### [Task details]
From the entries below, retype only the lines from the one with "Hardware and driver" through the one with "Administration of Linux servers (105, 614)", exactly as written.
····················
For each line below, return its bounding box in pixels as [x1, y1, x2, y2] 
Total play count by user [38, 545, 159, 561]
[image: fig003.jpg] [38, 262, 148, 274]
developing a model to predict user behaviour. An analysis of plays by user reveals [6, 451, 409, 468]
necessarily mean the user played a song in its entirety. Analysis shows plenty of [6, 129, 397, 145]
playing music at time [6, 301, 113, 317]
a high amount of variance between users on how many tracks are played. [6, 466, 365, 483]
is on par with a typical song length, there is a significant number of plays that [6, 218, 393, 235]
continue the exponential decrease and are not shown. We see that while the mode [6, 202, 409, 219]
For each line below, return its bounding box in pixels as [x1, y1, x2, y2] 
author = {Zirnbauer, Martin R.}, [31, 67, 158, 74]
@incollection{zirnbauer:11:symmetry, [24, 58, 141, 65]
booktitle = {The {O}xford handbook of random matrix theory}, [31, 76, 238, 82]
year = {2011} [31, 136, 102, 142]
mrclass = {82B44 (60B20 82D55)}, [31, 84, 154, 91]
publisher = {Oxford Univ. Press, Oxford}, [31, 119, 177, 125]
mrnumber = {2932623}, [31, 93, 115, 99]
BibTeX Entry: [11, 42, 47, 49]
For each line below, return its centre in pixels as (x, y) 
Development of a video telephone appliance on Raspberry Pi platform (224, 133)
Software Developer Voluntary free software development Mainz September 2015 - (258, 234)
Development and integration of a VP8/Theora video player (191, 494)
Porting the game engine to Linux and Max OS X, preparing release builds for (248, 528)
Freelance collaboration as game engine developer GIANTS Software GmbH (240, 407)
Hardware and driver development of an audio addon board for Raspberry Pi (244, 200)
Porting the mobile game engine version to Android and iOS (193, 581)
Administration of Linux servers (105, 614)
····················
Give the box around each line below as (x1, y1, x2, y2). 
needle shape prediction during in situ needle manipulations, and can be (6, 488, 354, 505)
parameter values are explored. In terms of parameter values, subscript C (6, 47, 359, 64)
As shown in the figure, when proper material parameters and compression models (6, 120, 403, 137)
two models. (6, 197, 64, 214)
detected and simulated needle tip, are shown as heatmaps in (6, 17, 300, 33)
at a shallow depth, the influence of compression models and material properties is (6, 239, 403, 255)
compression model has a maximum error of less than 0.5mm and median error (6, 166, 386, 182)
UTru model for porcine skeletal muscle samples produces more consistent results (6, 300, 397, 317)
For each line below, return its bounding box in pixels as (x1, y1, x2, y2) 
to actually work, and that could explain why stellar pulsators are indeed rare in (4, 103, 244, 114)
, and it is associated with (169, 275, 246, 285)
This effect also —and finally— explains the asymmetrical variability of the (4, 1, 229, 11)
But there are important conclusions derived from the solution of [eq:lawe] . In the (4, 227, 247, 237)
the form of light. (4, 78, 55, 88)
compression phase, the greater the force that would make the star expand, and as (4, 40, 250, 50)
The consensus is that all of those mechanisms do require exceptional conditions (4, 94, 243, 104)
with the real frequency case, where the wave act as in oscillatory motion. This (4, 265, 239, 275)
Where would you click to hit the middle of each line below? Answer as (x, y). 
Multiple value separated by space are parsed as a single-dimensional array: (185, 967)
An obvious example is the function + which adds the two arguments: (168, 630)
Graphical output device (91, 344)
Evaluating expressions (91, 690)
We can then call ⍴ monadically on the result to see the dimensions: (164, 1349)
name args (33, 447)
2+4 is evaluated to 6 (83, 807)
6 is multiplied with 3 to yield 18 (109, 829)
····················
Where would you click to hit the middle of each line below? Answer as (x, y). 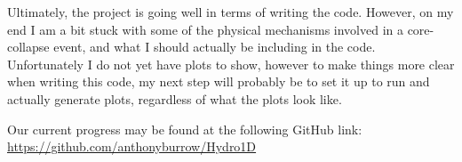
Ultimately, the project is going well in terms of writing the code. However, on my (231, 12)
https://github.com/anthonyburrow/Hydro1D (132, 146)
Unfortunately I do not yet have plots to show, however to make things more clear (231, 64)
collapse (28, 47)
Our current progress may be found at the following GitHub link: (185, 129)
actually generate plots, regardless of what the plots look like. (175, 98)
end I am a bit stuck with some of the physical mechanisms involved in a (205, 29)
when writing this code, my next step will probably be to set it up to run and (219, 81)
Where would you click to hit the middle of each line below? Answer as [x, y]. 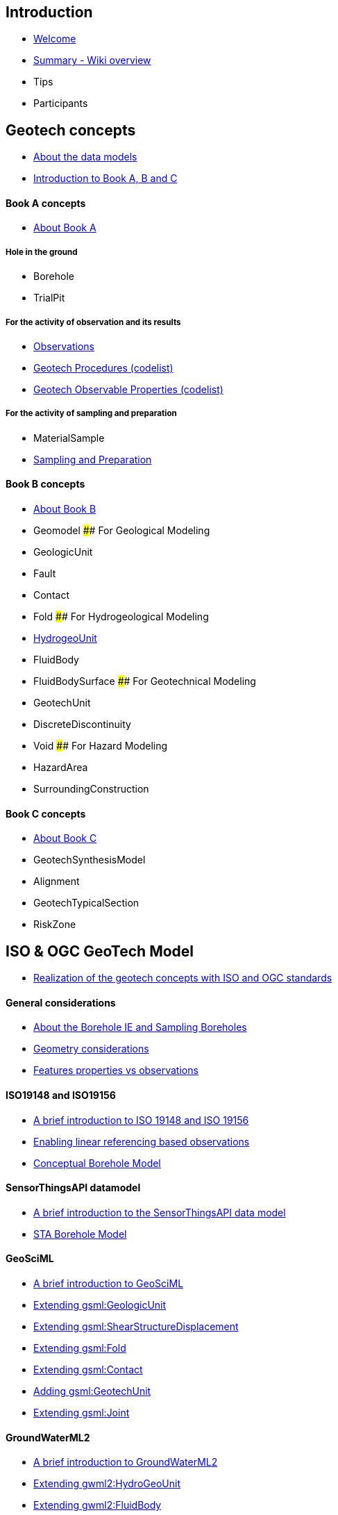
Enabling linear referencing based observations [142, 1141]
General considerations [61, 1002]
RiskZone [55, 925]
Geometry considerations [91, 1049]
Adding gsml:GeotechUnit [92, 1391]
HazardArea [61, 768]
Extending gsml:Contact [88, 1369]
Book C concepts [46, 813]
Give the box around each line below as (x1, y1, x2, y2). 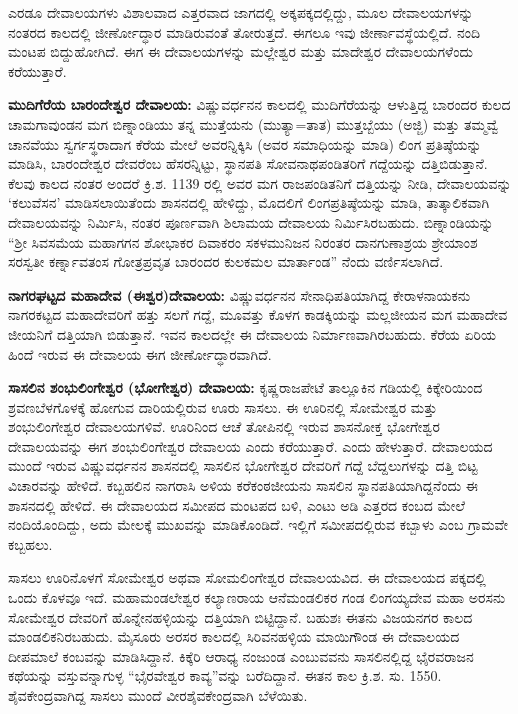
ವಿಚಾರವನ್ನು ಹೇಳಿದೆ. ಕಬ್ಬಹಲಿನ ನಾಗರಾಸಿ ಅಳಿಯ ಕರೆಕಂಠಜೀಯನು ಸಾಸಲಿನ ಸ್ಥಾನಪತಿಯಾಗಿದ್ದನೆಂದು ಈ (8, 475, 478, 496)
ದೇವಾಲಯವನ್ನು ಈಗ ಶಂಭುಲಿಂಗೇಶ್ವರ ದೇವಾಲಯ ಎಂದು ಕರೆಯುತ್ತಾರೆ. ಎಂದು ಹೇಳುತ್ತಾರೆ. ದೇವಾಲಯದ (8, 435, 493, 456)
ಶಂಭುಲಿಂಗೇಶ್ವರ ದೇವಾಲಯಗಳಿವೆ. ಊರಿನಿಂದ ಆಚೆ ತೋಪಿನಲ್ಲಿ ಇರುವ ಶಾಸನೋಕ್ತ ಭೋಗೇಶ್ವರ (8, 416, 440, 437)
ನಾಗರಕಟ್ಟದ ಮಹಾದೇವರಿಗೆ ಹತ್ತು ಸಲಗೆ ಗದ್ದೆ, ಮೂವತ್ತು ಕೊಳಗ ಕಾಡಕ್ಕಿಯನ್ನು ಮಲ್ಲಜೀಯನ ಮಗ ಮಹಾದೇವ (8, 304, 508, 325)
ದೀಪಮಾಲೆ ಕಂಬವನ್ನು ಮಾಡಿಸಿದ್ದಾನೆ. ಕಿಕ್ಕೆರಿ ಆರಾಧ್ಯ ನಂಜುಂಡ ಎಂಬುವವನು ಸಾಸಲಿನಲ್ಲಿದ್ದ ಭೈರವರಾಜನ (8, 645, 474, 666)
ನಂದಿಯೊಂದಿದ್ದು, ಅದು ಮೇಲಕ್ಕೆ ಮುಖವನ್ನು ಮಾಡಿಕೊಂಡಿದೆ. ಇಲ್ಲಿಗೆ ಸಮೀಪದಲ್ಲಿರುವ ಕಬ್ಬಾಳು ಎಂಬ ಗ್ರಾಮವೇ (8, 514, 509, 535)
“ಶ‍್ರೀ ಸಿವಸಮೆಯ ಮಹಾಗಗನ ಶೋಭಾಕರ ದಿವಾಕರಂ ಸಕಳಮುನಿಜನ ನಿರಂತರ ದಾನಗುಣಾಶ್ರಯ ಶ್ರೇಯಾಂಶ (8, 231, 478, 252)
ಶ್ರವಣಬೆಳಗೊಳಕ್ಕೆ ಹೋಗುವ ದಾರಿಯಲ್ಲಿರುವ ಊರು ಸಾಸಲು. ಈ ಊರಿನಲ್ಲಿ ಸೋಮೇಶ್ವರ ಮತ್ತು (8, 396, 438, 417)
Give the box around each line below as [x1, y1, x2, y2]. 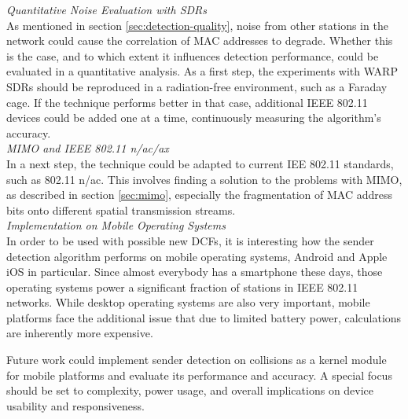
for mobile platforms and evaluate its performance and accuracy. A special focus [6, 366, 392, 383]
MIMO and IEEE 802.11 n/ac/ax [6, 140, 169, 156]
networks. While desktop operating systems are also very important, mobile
····················
### [Output]
Hardware and driver development of an audio addon board for Raspberry Pi (244, 200)
Porting the mobile game engine version to Android and iOS (193, 581)
Administration of Linux servers (105, 614)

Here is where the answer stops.